Kane v. Workers' Compensation Appeal Board

CONCURRING AND DISSENTING OPINION BY

Judge BERNARD L. McGINLEY.

I concur with the majority’s conclusion that:

[T]he Court in Kane I [Kane v. Workers’ Compensation Appeal Board (Glenshaw Glass Company), 940 A.2d 572 (Pa. Cmwlth.2007), appeal denied, [598 Pa. 770] 956 A.2d 437 (Pa.2008) ] determined that issues surrounding the effect of the suspension of Claimant’s total disability benefits for his 1999 injury were not ripe for consideration, but that such issues may need to be litigated if and when Claimant’s disability benefits for his 1995 shoulder injury ceased. Thus, it cannot be said that the issue now before the Court was decided in Kane I.

Opinion at 429.

I respectfully dissent to the majority’s conclusion that “Claimant’s application for reinstatement was proper under Section 413(a) of the Act,’ because it was filed within three years after the date of the last payment of compensation for his 1995 injury, which Claimant received in lieu of compensation for the 1999 injury.”

I believe the Board correctly determined that the WCJ erred when she reinstated Claimant’s total disability benefits as a result of his 1999 injury.

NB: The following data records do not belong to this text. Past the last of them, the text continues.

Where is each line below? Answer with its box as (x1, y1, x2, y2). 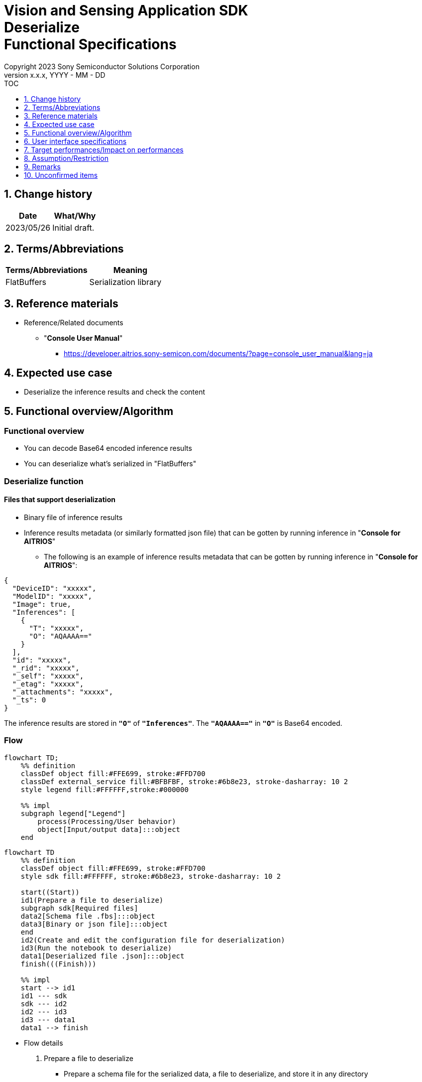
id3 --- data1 (20, 1015, 76, 1024)
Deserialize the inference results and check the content (24, 388, 206, 397)
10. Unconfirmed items (24, 170, 98, 179)
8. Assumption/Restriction (24, 153, 108, 162)
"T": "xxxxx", (29, 624, 84, 632)
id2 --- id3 (20, 1007, 67, 1016)
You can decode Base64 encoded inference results (24, 444, 192, 453)
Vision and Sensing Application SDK (4, 2, 248, 19)

... Section 413(a) also provides that where compensation has been suspended based on earnings equal to or greater than the pre-injury AWW [average weekly wage], disability benefits may be reinstated at any time during the period for which partial disability is payable. Pursuant to Sections 306(b), 77 P.S. § 512, partial disability benefits are payable for up to 500 weeks. For the purposes of calculating the 500 weeks related to Section 413(a), that period begins on the date that total disability benefits are initially suspended. Cytemps [Cytemp ] Specialty Steel v. WCAJB (Servey), 811 A.2d 114 (Pa.Cmwlth.2002). Also, any periods of suspension are included as part of those 500 weeks. Id. In other words, the 500 week period generally is not tolled during the time that disability benefits are suspended. Id.

It has also been held that when a claimant has two injuries that are each, in and of themselves, totally disabling, a claimant may receive total disability benefits for only one injury, and disability benefits for the second injury should be suspended until the entitlement to benefits for the first injury changes. Kane (citing L.E. Smith Glass Co. v. WCAB (Clawson) [571 Pa. 594], 813 A.2d 634 (Pa.2002)).

After careful review, we must conclude that the WCJ erred in reinstating Claimant’s total disability benefits related to his 1999 injury. As noted, reinstatement petitions must generally be filed within three years of the final payment of disability compensation related *434to the work injury. Section 413(a), 77 P.S. § 772_ However, the Act provides an exception in the event that the claimant’s disability benefits have been suspended due to a return to work without wage loss, in which case the claimant has 500 weeks from the date that the total disability benefits were initially suspended. Section 306(b), 77 P.S. § 512; Cytemps.

Here, there is no dispute that Claimant received his last payment of disability benefits related to the 1999 injury on August 1,1999, and his initial suspension of those benefits began on August 2, 1999. Therefore, if those benefits were suspended for any reason other than a return to work without wage loss, he had to file his reinstatement petition within three years of August 1, 1999, which ended on August 1, 2002. If those benefits were suspended based on a return to work without wage loss, he had 500 weeks from August 2, 1999 to file that Petition, which ended on March 2, 2009. Claimant filed the present Reinstatement Petition on September 29, 2010, which is outside both the three-year and 500-week periods.

Consequently, the only way that Claimant’s Reinstatement Petition would not he time barred by Section 4,13(a) is if neither the three-year or the 500^week periods applied or if one of those periods were somehow tolled by the fact that Claimant’s disability benefits related to the 1999 injury should have been suspended based solely on his receipt of disability benefits for the 1995 injury rather than based on his initial return to work without wage loss on August 2, 1999. We cannot conclude either that the ongoing suspension of Claimant’s disability benefits for the 1995 injury, or that the Act provides for any tolling of the time limits provided in Section 413(a) under the present circumstances. Board’s Decision, June 18, 2013, at 5-6. (Emphasis added.)

I would affirm the Order of the Board.